Fains I (A John Chance Mystery) Chapter 8 – I Heard It Through the Grapevine

Fains I (A John Chance Mystery) Chapter 8 – I Heard It Through the Grapevine

Lawrence Martin closed the store at five-PM sharp. Normally he’d stay open until six or seven, give people a chance to pick up what they forgot to get on their way home from work. Sometimes people called with an emergency need: did he have any Enfamil? The generator’s out of gas, and I don’t have any credit cards. Could you open the pumps? Aly’s got one of her migraines again did he have an Excedrin? And his favorite, the grandkids are up and did he have any pistachio ice cream?

Not today.

Today he wanted to know more about Ms. Stacey Knox, recent major domo attorney, now country-bumpkin wannabe farmer.

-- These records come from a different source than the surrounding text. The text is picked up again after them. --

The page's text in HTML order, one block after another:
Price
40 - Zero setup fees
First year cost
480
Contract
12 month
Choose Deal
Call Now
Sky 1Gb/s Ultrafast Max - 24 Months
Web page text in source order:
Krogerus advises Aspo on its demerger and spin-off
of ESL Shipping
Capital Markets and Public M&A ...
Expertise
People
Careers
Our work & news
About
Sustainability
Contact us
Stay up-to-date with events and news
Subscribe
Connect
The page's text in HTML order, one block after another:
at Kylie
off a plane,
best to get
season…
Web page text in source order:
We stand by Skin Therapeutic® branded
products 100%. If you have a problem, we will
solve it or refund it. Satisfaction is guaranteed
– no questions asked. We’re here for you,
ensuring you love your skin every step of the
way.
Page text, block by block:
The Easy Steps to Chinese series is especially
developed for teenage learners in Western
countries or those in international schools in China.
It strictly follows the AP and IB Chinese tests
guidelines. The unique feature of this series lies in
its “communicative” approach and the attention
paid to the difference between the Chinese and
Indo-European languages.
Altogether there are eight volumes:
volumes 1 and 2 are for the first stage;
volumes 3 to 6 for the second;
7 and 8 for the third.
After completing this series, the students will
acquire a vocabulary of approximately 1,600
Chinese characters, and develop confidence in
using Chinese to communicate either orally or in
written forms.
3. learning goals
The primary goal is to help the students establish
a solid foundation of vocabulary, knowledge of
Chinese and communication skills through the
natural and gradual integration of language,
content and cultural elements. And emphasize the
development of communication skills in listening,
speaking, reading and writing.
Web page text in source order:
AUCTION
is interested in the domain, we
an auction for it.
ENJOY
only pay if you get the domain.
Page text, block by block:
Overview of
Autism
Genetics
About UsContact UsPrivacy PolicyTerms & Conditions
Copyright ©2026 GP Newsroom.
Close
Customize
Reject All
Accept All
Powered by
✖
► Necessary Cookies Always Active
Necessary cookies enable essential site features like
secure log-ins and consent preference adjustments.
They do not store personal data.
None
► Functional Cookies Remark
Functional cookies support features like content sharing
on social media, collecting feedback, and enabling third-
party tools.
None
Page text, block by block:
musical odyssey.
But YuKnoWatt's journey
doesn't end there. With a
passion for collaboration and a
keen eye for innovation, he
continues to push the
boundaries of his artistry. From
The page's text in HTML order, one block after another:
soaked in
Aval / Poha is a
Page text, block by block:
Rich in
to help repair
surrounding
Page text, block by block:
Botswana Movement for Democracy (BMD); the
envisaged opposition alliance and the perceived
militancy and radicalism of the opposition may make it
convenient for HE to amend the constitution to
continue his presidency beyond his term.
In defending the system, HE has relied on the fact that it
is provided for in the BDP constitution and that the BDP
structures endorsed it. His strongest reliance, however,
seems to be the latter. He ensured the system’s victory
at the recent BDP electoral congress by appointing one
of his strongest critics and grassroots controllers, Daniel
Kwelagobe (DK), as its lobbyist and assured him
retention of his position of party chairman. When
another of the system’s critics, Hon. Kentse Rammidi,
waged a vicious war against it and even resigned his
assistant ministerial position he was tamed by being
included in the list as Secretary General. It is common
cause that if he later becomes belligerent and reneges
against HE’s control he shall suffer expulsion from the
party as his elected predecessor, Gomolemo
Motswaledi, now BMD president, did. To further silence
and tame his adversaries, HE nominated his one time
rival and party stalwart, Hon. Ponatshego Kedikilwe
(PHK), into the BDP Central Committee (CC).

She wasn’t the one he was looking for but GrapeVine reported nothing related to his mission and he liked keeping his research muscles field-ready.

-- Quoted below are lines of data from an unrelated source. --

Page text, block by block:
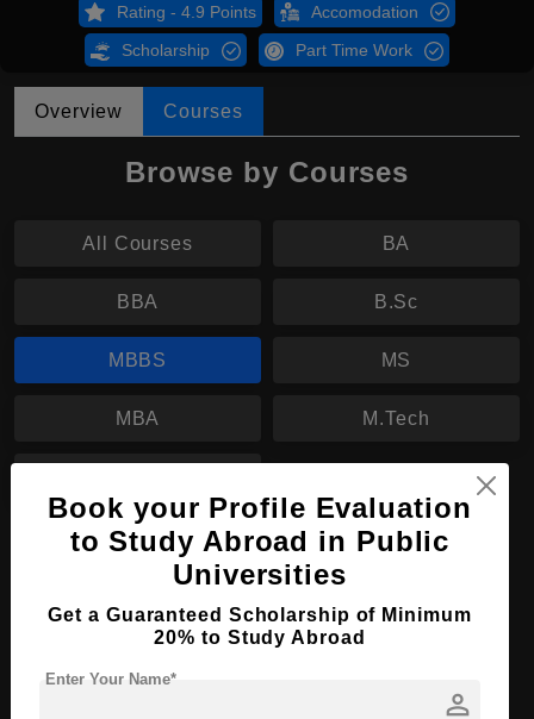
Rating - 4.9 Points Accomodation
Scholarship Part Time Work
Overview Courses
Browse by Courses
All Courses BA
BBA B.Sc
MBBS MS
MBA M.Tech
MBBS in Medicine and Surgery
Course Duration: 6 Years
Course Language
Book your Profile Evaluation
to Study Abroad in Public
Universities
Get a Guaranteed Scholarship of Minimum
20% to Study Abroad
person
Enter Your Name*
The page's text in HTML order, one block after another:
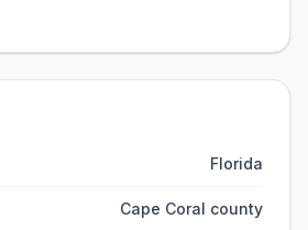
Florida
Cape Coral county
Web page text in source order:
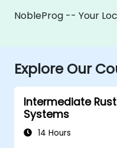
NobleProg -- Your
Explore Our
Intermediate
Systems
14 Hours
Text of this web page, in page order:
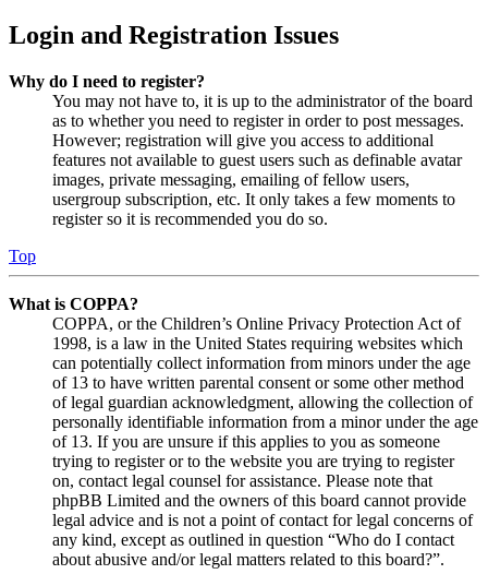
Login and Registration Issues
Why do I need to register?
You may not have to, it is up to the administrator of the board
as to whether you need to register in order to post messages.
However; registration will give you access to additional
features not available to guest users such as definable avatar
images, private messaging, emailing of fellow users,
usergroup subscription, etc. It only takes a few moments to
register so it is recommended you do so.
Top
What is COPPA?
COPPA, or the Children’s Online Privacy Protection Act of
1998, is a law in the United States requiring websites which
can potentially collect information from minors under the age
of 13 to have written parental consent or some other method
of legal guardian acknowledgment, allowing the collection of
personally identifiable information from a minor under the age
of 13. If you are unsure if this applies to you as someone
trying to register or to the website you are trying to register
on, contact legal counsel for assistance. Please note that
phpBB Limited and the owners of this board cannot provide
legal advice and is not a point of contact for legal concerns of
any kind, except as outlined in question “Who do I contact
about abusive and/or legal matters related to this board?”.
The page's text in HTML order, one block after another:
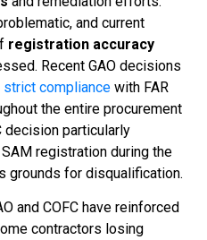
and current
registration accuracy
Recent GAO decisions
strict compliance with FAR
the entire procurement
decision particularly
SAM registration during the
grounds for disqualification.
and COFC have reinforced
contractors losing
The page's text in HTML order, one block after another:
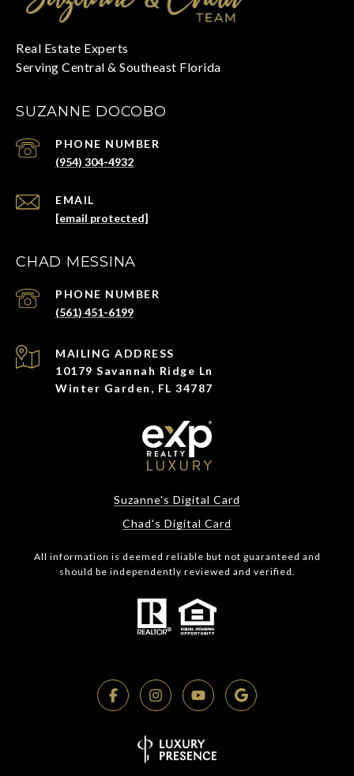
SUZANNE DOCOBO
EMAIL
[email protected]
PHONE NUMBER
(954) 304-4932
CHAD MESSINA
PHONE NUMBER
(561) 451-6199
ADDRESS
10179 Savannah Ridge Ln
Winter Garden, FL 34787
Suzanne's Digital Card
Chad's Digital Card
All information is deemed reliable but not guaranteed and
should be independently reviewed and verified.
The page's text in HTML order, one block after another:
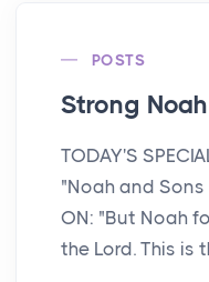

He turned the “Open” sign to “Closed,” set the pumps to credit only, turned on the obvious security system, made himself a cappuccino with the Pavoni, and carried it upstairs to his apartment.

He closed his bedroom door, drew the drapes, sat at his desk, and opened the main drawer. He took out a rather average looking Bic Clic, twisted the barrel, and clicked it.

Electronic filters bathed the building in normalized sound and shielded it from surveillance. A somewhat high-tech TV screen across the room came to life and the message “Cone of Silence establshed” shown on the screen.

Martin chuckled as he did every time that message popped up. Croyden always came up with interesting names for the gadgets his team put together. A bit much for tiny Acra, New York, but he didn’t argue when Croyden offered it to him. “Ever think of calling yourself ‘M’?”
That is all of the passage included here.